◆ **ACTIVITY**
Starting with the line that holds "Mounsier Papa Mango Nectar", repeat each line through the last one below, exactly. Pictures stay out.

§ §

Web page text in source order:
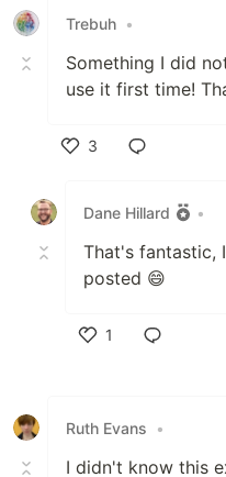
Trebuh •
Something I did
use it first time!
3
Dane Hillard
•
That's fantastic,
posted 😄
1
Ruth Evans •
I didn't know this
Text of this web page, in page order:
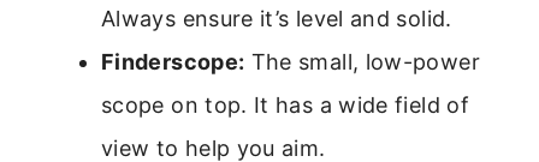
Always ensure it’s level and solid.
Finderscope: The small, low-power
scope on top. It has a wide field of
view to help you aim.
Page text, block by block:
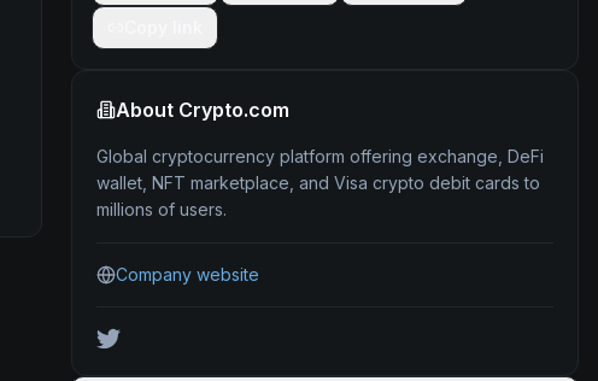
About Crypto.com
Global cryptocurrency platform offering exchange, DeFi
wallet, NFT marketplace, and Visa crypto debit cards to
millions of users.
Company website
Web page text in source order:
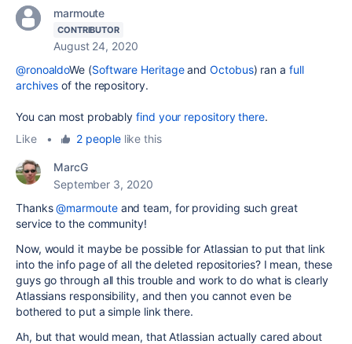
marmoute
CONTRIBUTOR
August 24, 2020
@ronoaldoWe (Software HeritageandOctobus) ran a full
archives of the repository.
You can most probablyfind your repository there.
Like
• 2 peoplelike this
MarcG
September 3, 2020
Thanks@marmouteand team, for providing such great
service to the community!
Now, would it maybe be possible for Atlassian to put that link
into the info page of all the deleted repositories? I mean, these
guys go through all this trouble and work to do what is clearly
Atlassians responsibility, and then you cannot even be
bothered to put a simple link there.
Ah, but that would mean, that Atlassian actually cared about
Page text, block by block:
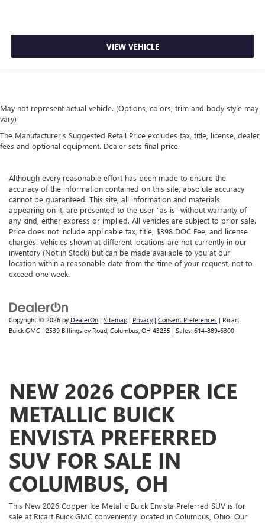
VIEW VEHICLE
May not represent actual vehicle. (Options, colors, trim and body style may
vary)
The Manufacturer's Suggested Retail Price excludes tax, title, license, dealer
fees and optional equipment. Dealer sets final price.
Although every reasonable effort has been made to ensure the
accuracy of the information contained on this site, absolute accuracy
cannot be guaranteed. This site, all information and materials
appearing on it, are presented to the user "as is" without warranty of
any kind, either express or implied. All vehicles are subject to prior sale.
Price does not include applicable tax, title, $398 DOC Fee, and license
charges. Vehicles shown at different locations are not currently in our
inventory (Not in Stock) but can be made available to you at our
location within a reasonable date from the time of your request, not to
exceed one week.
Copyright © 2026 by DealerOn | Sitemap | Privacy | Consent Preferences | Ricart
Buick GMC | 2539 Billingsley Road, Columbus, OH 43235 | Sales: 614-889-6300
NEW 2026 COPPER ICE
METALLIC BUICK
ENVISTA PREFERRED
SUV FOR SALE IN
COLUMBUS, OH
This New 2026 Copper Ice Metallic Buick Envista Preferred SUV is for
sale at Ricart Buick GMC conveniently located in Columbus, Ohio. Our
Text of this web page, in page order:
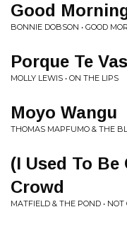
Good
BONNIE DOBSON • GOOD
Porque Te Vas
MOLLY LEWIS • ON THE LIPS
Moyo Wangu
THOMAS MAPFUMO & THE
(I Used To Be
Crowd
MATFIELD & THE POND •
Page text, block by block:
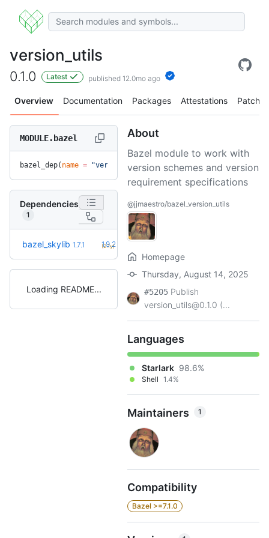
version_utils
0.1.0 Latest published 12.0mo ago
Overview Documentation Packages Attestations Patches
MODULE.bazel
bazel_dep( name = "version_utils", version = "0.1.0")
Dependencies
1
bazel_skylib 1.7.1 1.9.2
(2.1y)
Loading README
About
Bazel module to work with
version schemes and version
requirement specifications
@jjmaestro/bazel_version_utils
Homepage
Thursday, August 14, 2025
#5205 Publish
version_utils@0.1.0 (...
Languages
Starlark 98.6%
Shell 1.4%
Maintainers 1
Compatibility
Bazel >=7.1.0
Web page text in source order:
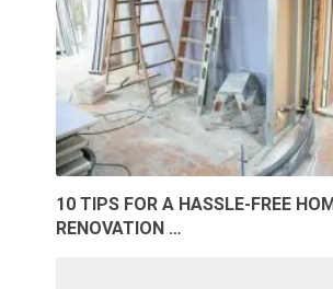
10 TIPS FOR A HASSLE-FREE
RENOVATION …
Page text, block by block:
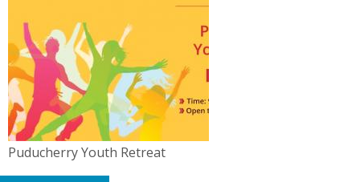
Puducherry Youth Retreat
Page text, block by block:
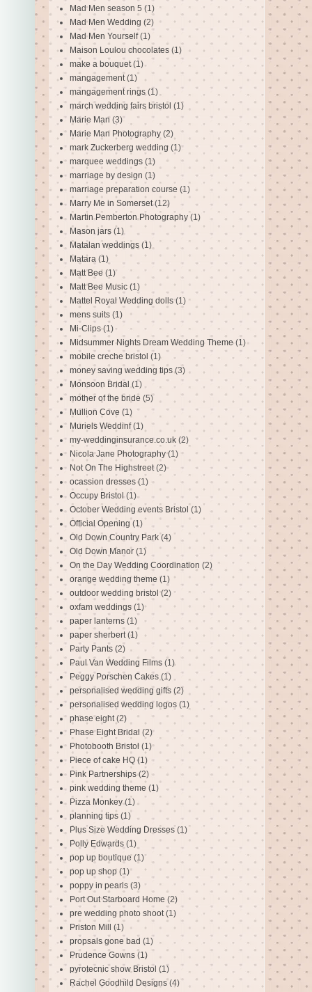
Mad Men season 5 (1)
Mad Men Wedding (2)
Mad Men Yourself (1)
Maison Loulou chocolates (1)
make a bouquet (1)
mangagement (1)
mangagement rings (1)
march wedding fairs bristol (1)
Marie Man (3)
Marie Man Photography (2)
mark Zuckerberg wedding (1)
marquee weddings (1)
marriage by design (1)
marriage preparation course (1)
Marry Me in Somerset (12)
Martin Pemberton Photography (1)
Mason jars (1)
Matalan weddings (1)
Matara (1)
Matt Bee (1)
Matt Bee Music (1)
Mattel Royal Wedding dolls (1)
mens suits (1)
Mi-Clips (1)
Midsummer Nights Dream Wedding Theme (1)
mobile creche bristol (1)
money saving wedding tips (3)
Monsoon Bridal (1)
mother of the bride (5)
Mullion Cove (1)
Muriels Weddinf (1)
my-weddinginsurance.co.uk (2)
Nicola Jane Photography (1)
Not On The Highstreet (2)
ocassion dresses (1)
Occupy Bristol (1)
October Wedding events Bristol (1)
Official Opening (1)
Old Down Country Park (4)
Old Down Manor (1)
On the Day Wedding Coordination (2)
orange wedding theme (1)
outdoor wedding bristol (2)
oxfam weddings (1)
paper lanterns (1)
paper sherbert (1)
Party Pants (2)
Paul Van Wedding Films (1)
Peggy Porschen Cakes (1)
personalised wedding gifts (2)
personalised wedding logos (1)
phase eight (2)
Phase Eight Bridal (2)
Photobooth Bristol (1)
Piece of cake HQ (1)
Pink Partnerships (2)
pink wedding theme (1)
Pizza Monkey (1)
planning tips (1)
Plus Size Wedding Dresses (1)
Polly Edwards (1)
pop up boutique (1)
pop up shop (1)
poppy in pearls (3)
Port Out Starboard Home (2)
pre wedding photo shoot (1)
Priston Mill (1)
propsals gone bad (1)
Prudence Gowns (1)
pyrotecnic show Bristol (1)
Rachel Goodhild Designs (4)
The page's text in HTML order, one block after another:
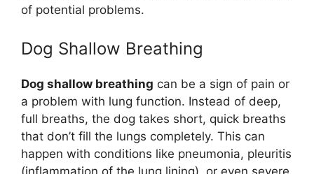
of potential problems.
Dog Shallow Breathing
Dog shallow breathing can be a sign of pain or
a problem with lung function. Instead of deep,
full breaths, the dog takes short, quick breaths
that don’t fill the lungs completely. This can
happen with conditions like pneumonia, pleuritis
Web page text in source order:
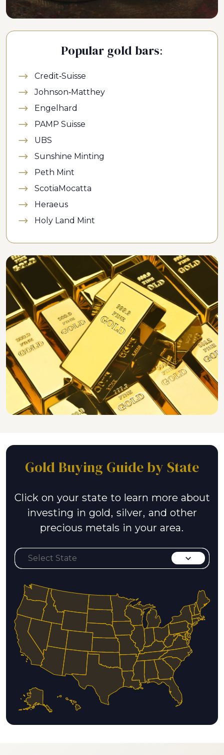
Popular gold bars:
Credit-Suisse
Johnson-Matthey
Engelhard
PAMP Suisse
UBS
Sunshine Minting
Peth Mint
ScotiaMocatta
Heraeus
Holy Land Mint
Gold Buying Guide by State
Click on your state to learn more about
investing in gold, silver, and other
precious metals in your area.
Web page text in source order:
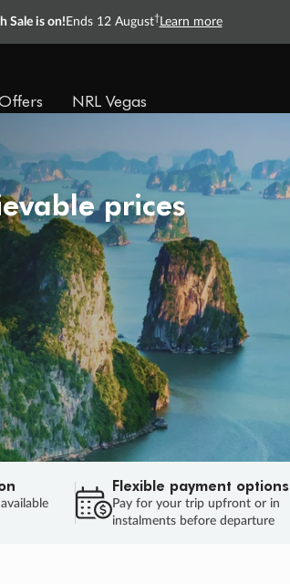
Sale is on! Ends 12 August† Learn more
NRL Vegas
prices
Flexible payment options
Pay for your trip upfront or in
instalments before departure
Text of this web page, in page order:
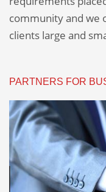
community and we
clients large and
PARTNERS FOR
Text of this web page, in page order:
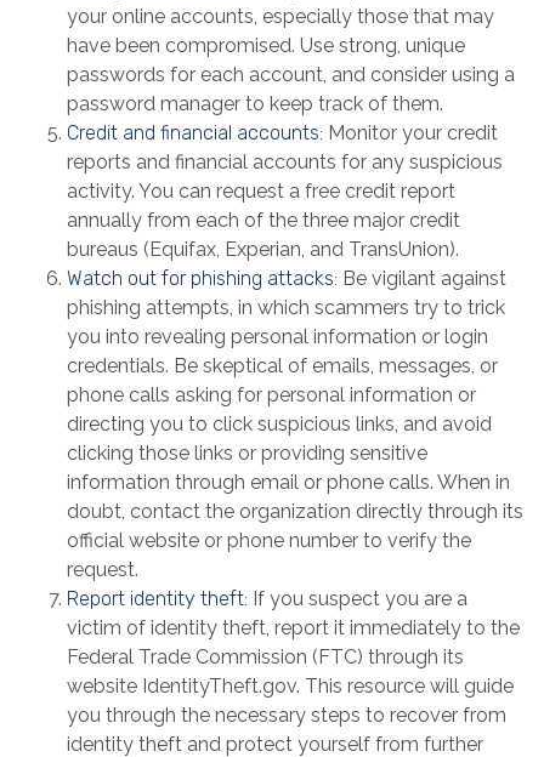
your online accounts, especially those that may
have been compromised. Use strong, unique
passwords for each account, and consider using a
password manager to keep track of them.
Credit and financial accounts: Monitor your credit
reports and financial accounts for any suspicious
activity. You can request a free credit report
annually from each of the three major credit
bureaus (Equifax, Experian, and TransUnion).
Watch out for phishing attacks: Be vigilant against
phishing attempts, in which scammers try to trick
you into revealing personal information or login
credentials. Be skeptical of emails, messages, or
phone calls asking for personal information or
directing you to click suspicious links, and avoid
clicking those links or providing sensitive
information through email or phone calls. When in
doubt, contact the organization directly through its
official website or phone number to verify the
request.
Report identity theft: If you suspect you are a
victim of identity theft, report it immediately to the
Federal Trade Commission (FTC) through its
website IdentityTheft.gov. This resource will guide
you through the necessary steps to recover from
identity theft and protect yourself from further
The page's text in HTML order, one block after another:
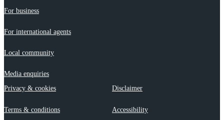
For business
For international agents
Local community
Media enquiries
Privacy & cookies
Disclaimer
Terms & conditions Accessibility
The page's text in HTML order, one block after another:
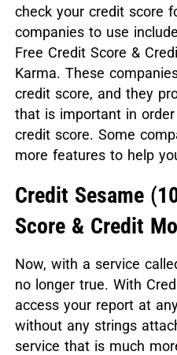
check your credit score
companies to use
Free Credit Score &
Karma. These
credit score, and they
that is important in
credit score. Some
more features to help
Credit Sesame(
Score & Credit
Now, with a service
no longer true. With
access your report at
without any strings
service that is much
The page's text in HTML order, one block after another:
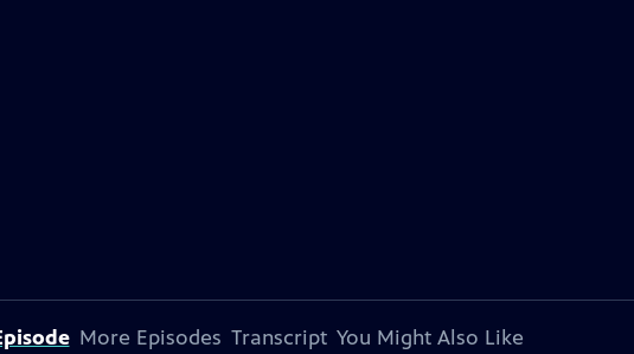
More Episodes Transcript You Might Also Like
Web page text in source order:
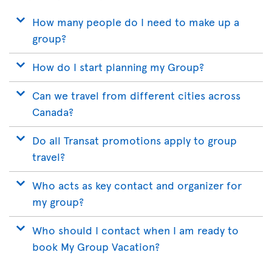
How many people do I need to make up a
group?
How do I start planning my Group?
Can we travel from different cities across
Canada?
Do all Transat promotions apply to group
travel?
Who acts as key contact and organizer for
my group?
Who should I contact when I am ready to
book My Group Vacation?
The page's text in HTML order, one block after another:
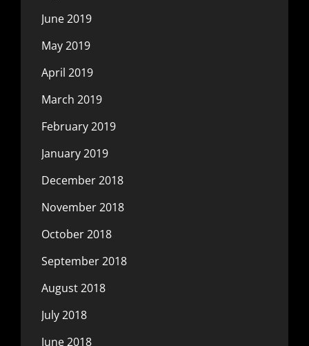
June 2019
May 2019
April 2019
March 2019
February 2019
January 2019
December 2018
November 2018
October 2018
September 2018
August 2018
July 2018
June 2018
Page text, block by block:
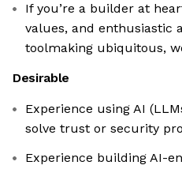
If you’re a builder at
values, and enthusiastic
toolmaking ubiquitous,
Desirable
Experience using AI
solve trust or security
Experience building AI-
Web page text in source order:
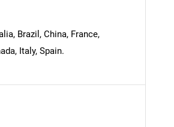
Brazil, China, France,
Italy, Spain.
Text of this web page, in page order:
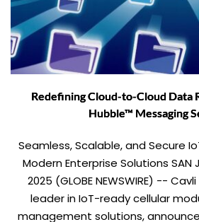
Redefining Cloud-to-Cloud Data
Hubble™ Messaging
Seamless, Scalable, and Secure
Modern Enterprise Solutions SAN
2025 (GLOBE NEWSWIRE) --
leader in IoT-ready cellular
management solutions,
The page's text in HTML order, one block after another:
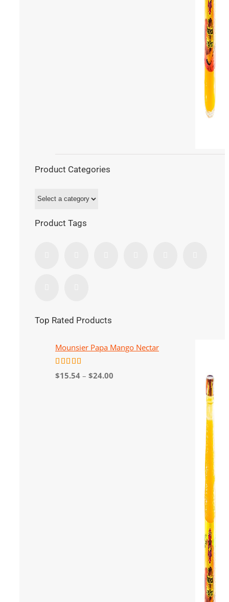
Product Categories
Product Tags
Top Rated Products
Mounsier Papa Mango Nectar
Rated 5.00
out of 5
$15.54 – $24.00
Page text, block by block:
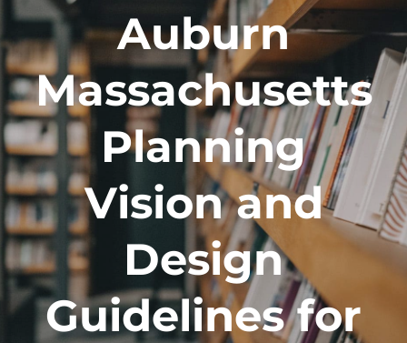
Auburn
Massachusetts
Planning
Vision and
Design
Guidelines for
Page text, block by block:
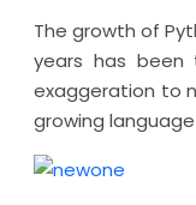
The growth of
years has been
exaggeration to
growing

§ §

◆ **THE ANSWER**
Mounsier Papa Mango Nectar
Rated 5.00
out of 5
$15.54 – $24.00
Page text, block by block:
Auburn
Massachusetts
Planning
Vision and
Design
Guidelines for
Page text, block by block:
The growth of
years has been
exaggeration to
growing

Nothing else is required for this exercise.